This Bugzilla instance is a read-only archive of historic NetBeans bug reports. To report a bug in NetBeans please follow the project's instructions for reporting issues.

Bug 31962

Summary: Charset & escape errors in dev_alpha_daily.ent breaks AU
Product: www Reporter: Jesse Glick <jglick>
Component: Builds & RepositoriesAssignee: Michal Zlamal <mzlamal>
Status: RESOLVED FIXED    
Severity: blocker CC: issues, jhuth, jtulach, mmirilovic, phrebejk, rnovak
Priority: P1    
Version: 3.x   
Hardware: All   
OS: All   
Issue Type: DEFECT Exception Reporter:
Bug Depends on:    
Bug Blocks: 31961, 32497, 32774    
Attachments: Proposed patch
Test script to exercise encoding aspects of <makeupdatedesc> etc.
Propsed patch for this on and #32497

Description Jesse Glick 2003-03-12 19:40:52 UTC
[dev mar 11, JDK 1.4.1 or 1.4.2 b18] I cannot
connect to the daily alpha NBM server.
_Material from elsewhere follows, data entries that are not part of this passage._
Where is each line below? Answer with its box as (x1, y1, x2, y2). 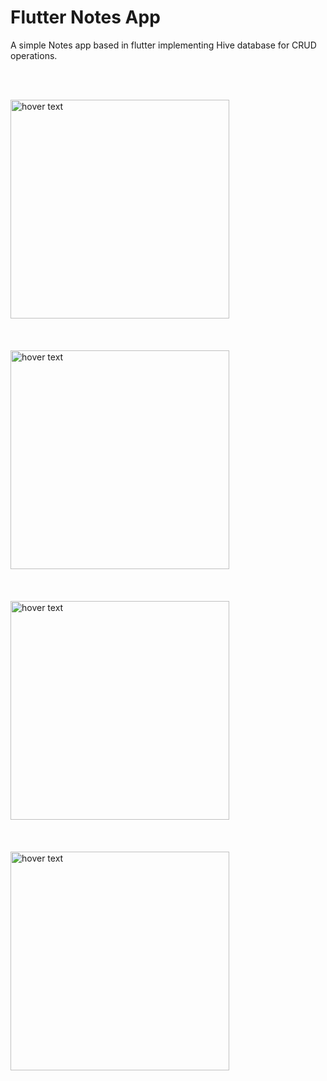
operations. (10, 49, 58, 61)
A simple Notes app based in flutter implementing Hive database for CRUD (10, 39, 317, 51)
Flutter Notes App (10, 6, 161, 29)
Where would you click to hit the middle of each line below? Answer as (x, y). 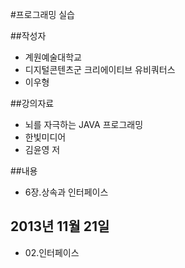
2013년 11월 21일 (60, 226)
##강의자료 (32, 103)
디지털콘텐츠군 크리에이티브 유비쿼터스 (100, 69)
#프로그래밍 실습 (42, 14)
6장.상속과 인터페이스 (66, 192)
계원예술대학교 (53, 57)
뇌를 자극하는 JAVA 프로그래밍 (84, 124)
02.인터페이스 (52, 252)
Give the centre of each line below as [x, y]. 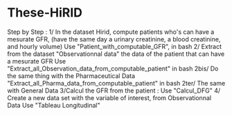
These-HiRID [45, 13]
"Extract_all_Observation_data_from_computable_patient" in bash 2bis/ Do [113, 68]
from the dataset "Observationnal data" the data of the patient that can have [116, 54]
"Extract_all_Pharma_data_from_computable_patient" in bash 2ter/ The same [116, 83]
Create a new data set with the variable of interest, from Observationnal [109, 97]
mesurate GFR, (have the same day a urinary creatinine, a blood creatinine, [114, 39]
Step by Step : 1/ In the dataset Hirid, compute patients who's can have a [111, 32]
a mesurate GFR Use [37, 61]
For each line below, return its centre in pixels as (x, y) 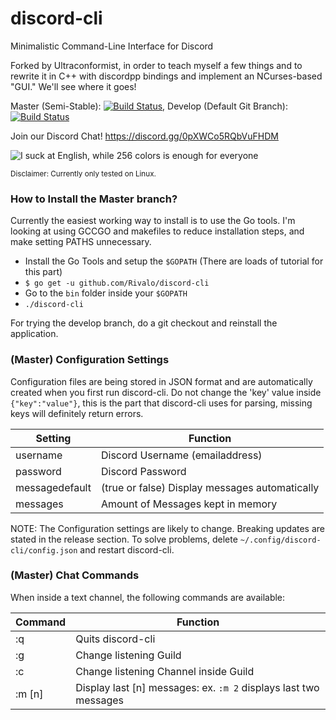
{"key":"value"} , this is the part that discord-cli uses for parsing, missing (161, 403)
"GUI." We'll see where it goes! (73, 86)
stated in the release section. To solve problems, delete (124, 539)
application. (34, 334)
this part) (43, 272)
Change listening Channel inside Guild (165, 671)
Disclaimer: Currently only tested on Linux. (83, 173)
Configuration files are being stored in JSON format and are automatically (161, 381)
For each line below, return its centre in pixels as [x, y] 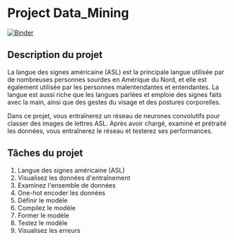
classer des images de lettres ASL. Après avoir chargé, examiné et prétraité [117, 123]
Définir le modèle [42, 200]
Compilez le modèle [47, 207]
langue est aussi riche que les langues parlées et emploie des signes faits [115, 94]
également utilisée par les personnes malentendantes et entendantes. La [113, 87]
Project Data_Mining [68, 13]
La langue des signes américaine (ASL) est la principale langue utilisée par [116, 72]
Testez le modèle [42, 223]
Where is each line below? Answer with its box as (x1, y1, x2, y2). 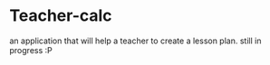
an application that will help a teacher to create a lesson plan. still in (9, 35, 262, 46)
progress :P (9, 44, 53, 55)
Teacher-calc (9, 5, 112, 26)
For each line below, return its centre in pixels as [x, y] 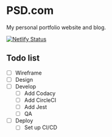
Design [24, 79]
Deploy [24, 121]
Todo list [23, 58]
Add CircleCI [40, 100]
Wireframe [28, 73]
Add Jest [36, 107]
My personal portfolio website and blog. [56, 27]
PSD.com [30, 11]
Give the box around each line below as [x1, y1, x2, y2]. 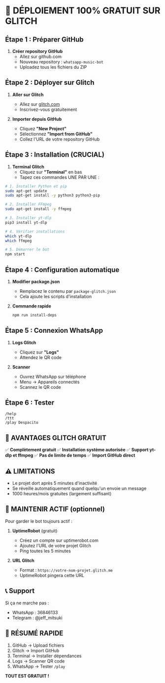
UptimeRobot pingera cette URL [19, 572, 85, 578]
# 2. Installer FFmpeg [5, 202, 52, 207]
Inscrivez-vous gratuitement [19, 106, 77, 112]
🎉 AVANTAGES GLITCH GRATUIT [5, 433, 107, 442]
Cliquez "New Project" [19, 125, 67, 131]
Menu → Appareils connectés [19, 379, 80, 385]
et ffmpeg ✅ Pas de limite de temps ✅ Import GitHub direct [12, 452, 135, 458]
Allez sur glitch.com [19, 101, 60, 107]
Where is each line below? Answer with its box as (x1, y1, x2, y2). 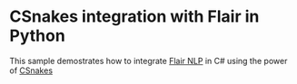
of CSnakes (9, 65, 53, 76)
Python (9, 25, 65, 46)
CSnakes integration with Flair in (9, 6, 260, 27)
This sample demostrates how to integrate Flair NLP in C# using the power (9, 55, 288, 66)
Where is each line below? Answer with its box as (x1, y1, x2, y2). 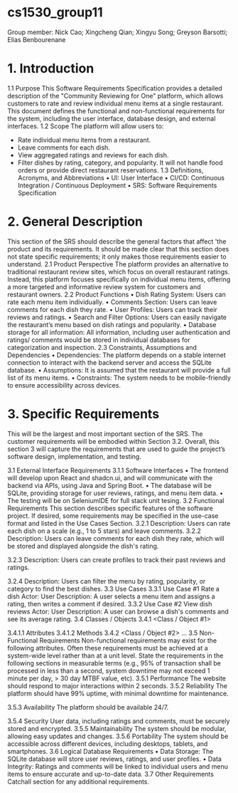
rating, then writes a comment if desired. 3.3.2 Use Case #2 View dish (7, 599, 212, 608)
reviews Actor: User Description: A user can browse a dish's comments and (7, 607, 229, 616)
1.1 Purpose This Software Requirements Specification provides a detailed (7, 83, 222, 93)
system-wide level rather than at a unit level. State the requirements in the (7, 651, 224, 660)
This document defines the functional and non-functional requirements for (7, 106, 225, 115)
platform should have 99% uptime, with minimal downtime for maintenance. (7, 689, 229, 698)
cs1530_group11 (7, 4, 103, 21)
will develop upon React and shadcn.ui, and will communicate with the (7, 473, 213, 482)
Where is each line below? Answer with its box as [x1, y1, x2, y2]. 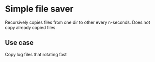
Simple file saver [5, 3, 74, 15]
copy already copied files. [5, 24, 57, 30]
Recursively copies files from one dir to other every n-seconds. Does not [5, 19, 150, 25]
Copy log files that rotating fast [5, 51, 67, 57]
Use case [5, 39, 34, 47]
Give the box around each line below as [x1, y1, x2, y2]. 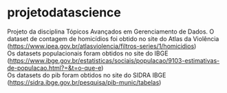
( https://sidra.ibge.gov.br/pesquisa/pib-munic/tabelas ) [7, 78, 162, 86]
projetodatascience [7, 5, 122, 21]
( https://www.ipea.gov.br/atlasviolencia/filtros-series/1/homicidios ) [7, 42, 197, 50]
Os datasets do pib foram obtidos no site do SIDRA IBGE [7, 70, 166, 79]
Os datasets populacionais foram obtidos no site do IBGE [7, 49, 169, 57]
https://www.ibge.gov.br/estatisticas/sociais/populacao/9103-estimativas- [9, 56, 220, 64]
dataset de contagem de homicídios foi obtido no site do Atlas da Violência [7, 34, 219, 42]
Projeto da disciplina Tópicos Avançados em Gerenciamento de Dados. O [7, 27, 215, 36]
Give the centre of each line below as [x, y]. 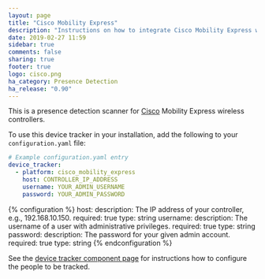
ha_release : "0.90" [40, 89]
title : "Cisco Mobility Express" [63, 23]
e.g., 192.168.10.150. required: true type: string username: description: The [128, 218]
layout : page [30, 15]
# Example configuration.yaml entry [68, 158]
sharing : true [32, 60]
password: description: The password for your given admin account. [119, 234]
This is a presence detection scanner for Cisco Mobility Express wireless [126, 111]
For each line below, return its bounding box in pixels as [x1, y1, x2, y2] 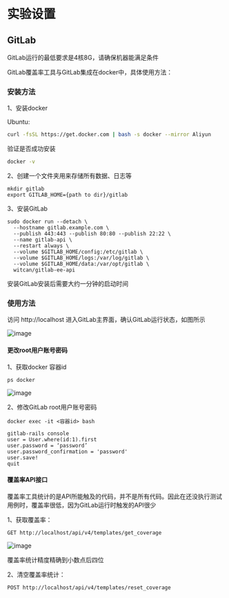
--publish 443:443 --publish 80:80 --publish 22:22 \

After
adding some better debug info I get this:

Annotation: URL:
http://www.netbeans.org/updates/alpha/dev_1.6_.xml
Annotation: Parse error in file
http://www.netbeans.org/updates/alpha/dev_alpha_daily.ent
line 4,324 column -1 (PUBLIC null)
org.xml.sax.SAXParseException: Whitespace required
before attributes.

Indeed, the file is quite corrupt in this line:

OpenIDE-Module-Long-Description="????????????
"???????????? JSP" ??????????????????????????
?????????????????????? ??????????????
?????????????? JSP. ???????? ????????????
???????????? ???? ?????????? ????????????????????
????????????????????????, ????
???????????????????????? ??????
???????????????????? ??????????????????
???????????????????? ??
???????????????????????????? ???????? JSP, ??
?????????? ?????? ????????????????????
?????????????? JSP ?????????????? ????????????????."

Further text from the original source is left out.